> _Data excerpts_
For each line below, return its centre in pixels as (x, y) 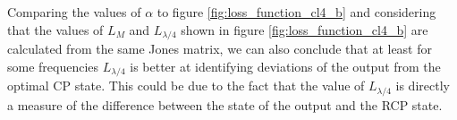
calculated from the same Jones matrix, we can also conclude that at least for (220, 49)
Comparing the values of (74, 12)
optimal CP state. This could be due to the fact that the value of (186, 86)
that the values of (55, 29)
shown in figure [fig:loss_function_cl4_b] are (305, 29)
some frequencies (53, 66)
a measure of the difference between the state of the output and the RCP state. (225, 104)
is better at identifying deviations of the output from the (285, 66)
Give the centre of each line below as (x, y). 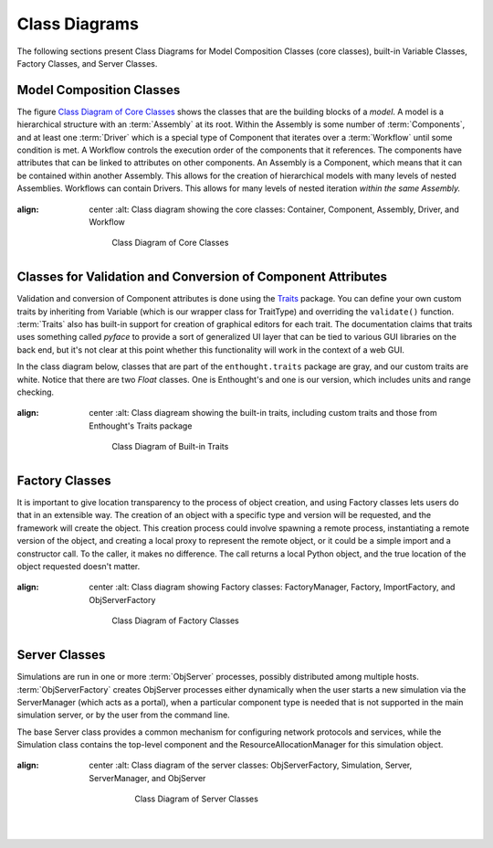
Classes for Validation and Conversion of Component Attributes (202, 277)
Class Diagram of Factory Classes (175, 620)
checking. (36, 392)
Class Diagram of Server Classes (197, 799)
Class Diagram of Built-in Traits (170, 447)
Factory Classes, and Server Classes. (87, 63)
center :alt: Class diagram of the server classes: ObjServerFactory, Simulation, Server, (251, 765)
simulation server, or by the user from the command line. (123, 715)

> _Problem to work on_
Print the records word for word and exclude any picture they hold.

> _Response_
For each line below, return its centre in pixels as (x, y) 
calculated from the same Jones matrix, we can also conclude that at least for (220, 49)
Comparing the values of (74, 12)
optimal CP state. This could be due to the fact that the value of (186, 86)
that the values of (55, 29)
shown in figure [fig:loss_function_cl4_b] are (305, 29)
some frequencies (53, 66)
a measure of the difference between the state of the output and the RCP state. (225, 104)
is better at identifying deviations of the output from the (285, 66)
Give the centre of each line below as (x, y). 
Classes for Validation and Conversion of Component Attributes (202, 277)
Class Diagram of Factory Classes (175, 620)
checking. (36, 392)
Class Diagram of Server Classes (197, 799)
Class Diagram of Built-in Traits (170, 447)
Factory Classes, and Server Classes. (87, 63)
center :alt: Class diagram of the server classes: ObjServerFactory, Simulation, Server, (251, 765)
simulation server, or by the user from the command line. (123, 715)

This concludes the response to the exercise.